PATENT CLAIMS: t. Procedure for creating vibrations from Hüssigetl Stotten, especially for artificial liches aging and refining alcoholic Beverage, characterized by (1a1.1 der ztt 1> eh <in <leln (le material of a LT` -'- Behalnlluttg till (l is exposed to US treatment. 2. '' experience according to claim t, thereby indicates that the liquid has the UV Finite rays in the shape of a thin film great touch; I like air or vain other gaseous Me (littlil a tis is set (Fig.

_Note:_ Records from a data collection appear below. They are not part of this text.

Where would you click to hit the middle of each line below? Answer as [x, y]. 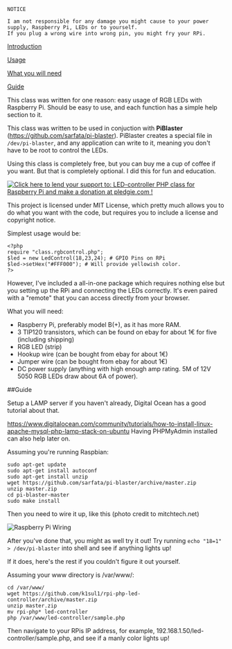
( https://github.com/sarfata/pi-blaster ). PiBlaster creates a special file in [110, 135]
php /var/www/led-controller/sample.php [66, 618]
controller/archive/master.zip [52, 600]
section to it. [25, 115]
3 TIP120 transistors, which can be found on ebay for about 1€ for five [117, 332]
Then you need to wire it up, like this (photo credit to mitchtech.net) [103, 514]
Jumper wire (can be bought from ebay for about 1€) [92, 362]
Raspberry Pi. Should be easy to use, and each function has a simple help [113, 107]
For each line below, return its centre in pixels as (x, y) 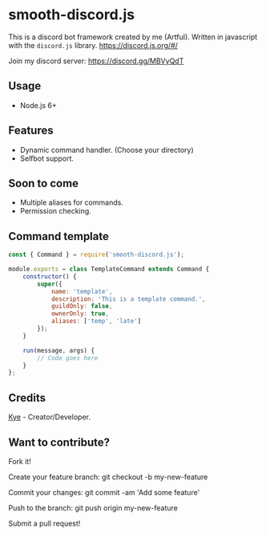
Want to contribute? (59, 442)
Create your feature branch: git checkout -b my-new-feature (108, 477)
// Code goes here (68, 358)
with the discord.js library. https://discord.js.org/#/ (93, 45)
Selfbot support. (47, 158)
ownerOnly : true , (80, 314)
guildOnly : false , (82, 306)
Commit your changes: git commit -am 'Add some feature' (104, 492)
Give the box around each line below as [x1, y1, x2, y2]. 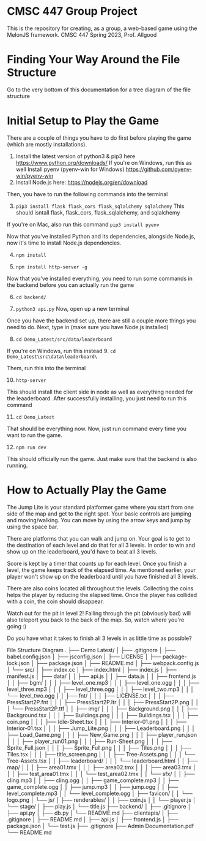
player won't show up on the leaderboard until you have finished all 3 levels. [7, 573, 199, 580]
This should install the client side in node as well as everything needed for [7, 388, 193, 395]
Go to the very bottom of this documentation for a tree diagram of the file [7, 86, 191, 93]
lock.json [7, 659, 30, 666]
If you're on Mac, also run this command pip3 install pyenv [7, 221, 160, 228]
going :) [7, 622, 27, 630]
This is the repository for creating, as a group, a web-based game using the [7, 25, 197, 32]
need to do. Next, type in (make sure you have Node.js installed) [7, 323, 169, 330]
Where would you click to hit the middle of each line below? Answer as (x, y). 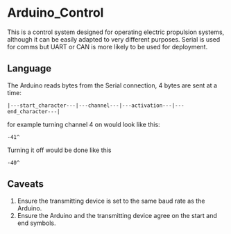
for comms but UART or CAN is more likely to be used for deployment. (108, 47)
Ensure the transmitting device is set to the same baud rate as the (111, 201)
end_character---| (34, 111)
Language (29, 68)
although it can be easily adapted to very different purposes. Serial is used (114, 39)
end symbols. (37, 223)
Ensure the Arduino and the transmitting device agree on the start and (117, 215)
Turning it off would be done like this (59, 150)
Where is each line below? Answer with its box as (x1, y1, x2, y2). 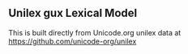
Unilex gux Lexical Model (8, 6, 138, 20)
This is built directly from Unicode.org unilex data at (8, 27, 182, 37)
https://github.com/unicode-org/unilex (8, 36, 137, 46)
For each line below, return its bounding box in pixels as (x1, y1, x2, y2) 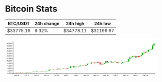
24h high (65, 21, 85, 27)
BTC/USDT (8, 21, 30, 27)
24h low (94, 21, 111, 27)
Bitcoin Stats (5, 3, 58, 14)
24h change (34, 21, 60, 27)
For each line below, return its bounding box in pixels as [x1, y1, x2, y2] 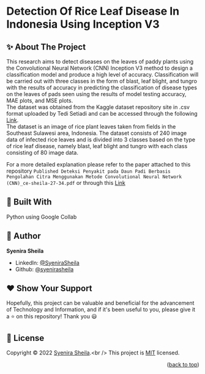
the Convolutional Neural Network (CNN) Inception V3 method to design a [6, 64, 193, 72]
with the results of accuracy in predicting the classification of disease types [6, 84, 198, 91]
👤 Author [6, 231, 41, 241]
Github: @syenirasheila [15, 265, 74, 273]
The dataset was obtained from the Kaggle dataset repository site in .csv [6, 103, 190, 111]
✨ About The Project [6, 42, 86, 52]
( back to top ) [166, 361, 199, 368]
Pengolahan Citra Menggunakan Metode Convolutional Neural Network [6, 174, 182, 180]
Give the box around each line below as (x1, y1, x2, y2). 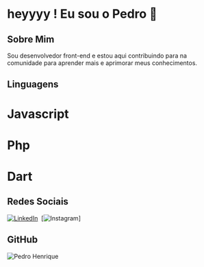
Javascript (7, 106, 70, 122)
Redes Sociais (7, 196, 68, 207)
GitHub (7, 234, 38, 246)
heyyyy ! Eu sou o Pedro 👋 (7, 6, 157, 22)
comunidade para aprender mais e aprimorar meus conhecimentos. (7, 59, 197, 67)
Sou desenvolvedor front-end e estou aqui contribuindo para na (7, 51, 187, 60)
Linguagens (7, 79, 59, 90)
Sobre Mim (7, 34, 55, 45)
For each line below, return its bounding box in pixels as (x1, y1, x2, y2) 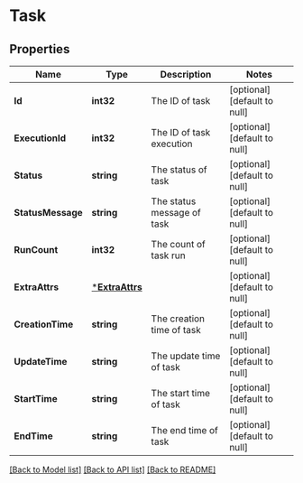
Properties (9, 42, 70, 57)
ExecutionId (14, 132, 67, 144)
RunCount (14, 244, 59, 255)
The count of (151, 238, 206, 250)
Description (160, 69, 212, 80)
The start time (151, 387, 210, 399)
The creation (151, 312, 206, 325)
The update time (151, 349, 221, 362)
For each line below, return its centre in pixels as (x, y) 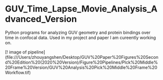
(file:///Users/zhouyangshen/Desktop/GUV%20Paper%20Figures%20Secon (82, 57)
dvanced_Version (41, 19)
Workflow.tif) (18, 72)
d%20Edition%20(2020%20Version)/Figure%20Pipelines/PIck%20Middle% (81, 62)
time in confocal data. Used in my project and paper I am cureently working (81, 38)
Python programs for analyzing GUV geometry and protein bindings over (78, 32)
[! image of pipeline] (25, 52)
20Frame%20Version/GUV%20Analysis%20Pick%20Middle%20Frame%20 (81, 67)
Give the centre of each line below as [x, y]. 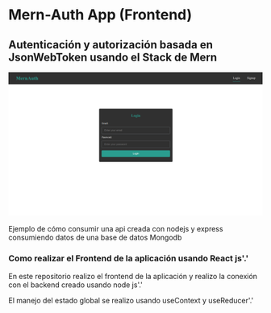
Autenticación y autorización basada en [111, 45]
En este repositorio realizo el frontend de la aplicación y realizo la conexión [133, 276]
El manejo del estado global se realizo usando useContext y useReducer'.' [131, 300]
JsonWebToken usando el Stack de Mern [113, 57]
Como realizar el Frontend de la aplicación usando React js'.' [129, 258]
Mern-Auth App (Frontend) [100, 15]
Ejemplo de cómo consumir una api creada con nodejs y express [116, 229]
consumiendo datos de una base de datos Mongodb [95, 238]
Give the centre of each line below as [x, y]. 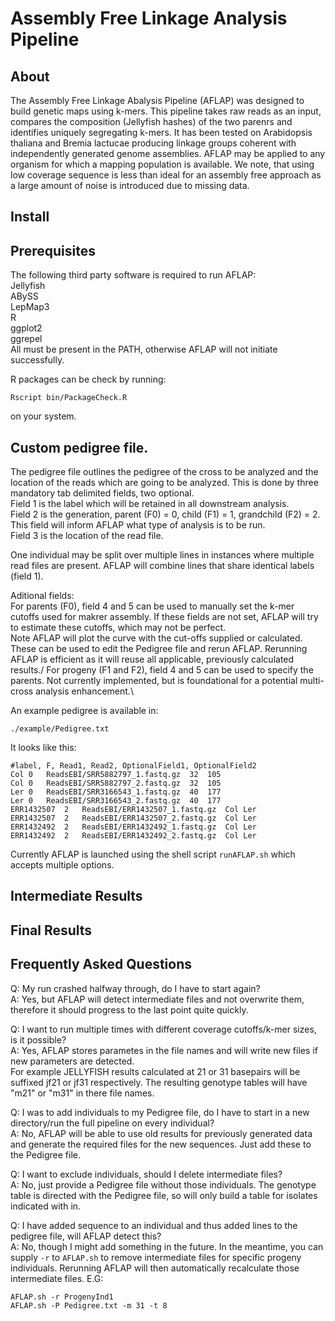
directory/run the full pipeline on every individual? [112, 1123]
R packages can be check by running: [88, 379]
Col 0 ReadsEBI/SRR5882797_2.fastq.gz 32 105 [116, 783]
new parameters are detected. [72, 1061]
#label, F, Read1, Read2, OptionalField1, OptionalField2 [133, 766]
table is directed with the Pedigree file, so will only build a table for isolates [164, 1195]
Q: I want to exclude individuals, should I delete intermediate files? [146, 1174]
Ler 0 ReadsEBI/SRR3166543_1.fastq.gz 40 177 [116, 792]
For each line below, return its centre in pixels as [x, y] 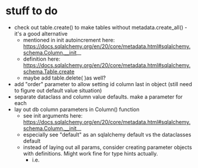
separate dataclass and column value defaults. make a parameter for [98, 97]
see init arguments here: [53, 115]
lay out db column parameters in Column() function [77, 109]
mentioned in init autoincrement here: [69, 40]
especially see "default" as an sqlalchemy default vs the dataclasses [107, 134]
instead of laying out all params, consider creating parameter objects [108, 147]
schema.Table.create [49, 71]
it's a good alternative [41, 33]
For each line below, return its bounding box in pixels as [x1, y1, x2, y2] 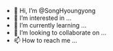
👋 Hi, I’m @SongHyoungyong [13, 7, 96, 14]
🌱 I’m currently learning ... [13, 21, 87, 29]
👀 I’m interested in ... [13, 14, 72, 22]
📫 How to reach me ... [13, 37, 77, 44]
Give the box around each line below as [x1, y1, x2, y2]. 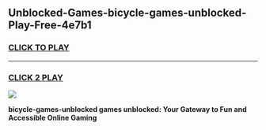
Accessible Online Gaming [8, 113, 97, 122]
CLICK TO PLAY [8, 43, 70, 54]
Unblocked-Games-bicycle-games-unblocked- [8, 6, 247, 20]
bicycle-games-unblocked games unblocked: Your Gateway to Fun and [8, 104, 247, 113]
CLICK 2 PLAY [8, 72, 63, 83]
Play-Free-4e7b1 [8, 19, 93, 32]
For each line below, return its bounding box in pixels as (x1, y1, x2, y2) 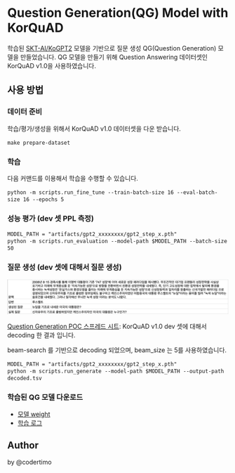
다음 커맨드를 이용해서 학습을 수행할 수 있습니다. (7, 174, 139, 182)
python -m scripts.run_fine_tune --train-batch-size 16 (7, 188, 174, 196)
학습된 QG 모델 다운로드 (7, 392, 83, 402)
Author (7, 439, 39, 451)
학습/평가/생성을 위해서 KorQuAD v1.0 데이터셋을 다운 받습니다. (7, 124, 181, 133)
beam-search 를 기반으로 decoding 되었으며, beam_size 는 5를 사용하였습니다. (7, 346, 227, 354)
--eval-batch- (176, 188, 218, 196)
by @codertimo (7, 458, 52, 467)
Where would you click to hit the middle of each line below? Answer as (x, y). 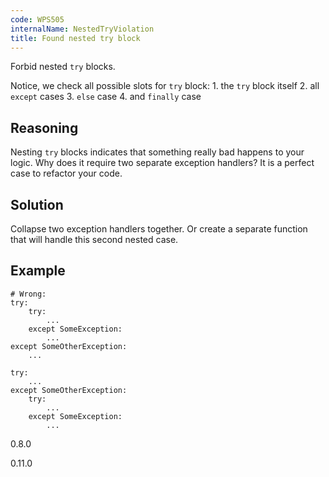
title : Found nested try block (75, 38)
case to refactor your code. (66, 173)
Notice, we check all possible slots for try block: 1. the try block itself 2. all (165, 86)
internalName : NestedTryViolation (82, 29)
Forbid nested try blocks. (63, 67)
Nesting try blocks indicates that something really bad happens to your (157, 152)
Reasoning (44, 127)
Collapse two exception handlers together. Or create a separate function (159, 229)
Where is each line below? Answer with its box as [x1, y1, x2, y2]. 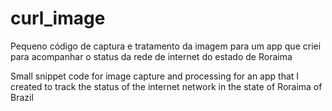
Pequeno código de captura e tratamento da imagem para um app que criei [10, 40, 322, 52]
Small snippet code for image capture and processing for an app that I [10, 70, 300, 82]
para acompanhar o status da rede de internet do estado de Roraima [10, 50, 293, 62]
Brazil [10, 91, 34, 103]
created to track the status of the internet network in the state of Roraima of [10, 80, 323, 92]
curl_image [10, 7, 106, 30]
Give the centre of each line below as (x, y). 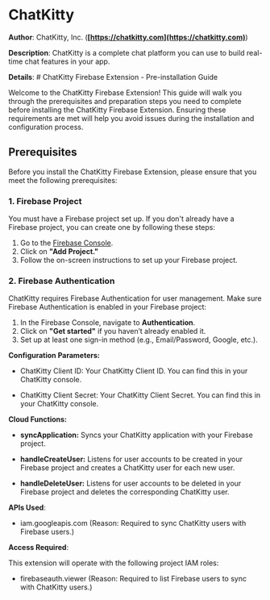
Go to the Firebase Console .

T). 3. The method according to claim t, characterized characterizes, (let the l- # bite the L Radiance within the vain closed system avoiding vain contact as much as possible finite air or some other gaseous ligament 1 \ 'leditlni is set (f 1g. 2 and 3). 4. Method according to one of the preceding Old sayings, characterized by the fact that as Radiation duels, low-pressure lamps be used in <ow radiation dic # wave length 253.7 111.11 predominates. 5. The method according to claim i. thereby indicates that the L'S-Beltan <lluug like that is carried out, (let the liquid through the absorbed vibration energy on Tetn peratureii fully iihel- 30 ° C ei - \\; iritit becomes (h ig. .f). 6. Proceed according to Alisp -uch t, thereby no indication that the L'S-Behatidlting in such a way (It is realized that ') those in the bite l'S-I? nergy applied in the near future by cooling facilities is discharged (Fig. 5). 7. The method according to claim i, characterized in that I know. class (they are reliable due to UV Radiation and ultrasound directly one another in constant continuity (guided by the church becomes ( V ig. 6). B. The method according to claim i, characterized identifies, (if the Bellaudlung sat by UV Radiation utid ultrasound in a hurry are the same Apparatus takes place, at least partially at the same time (Fig. 7).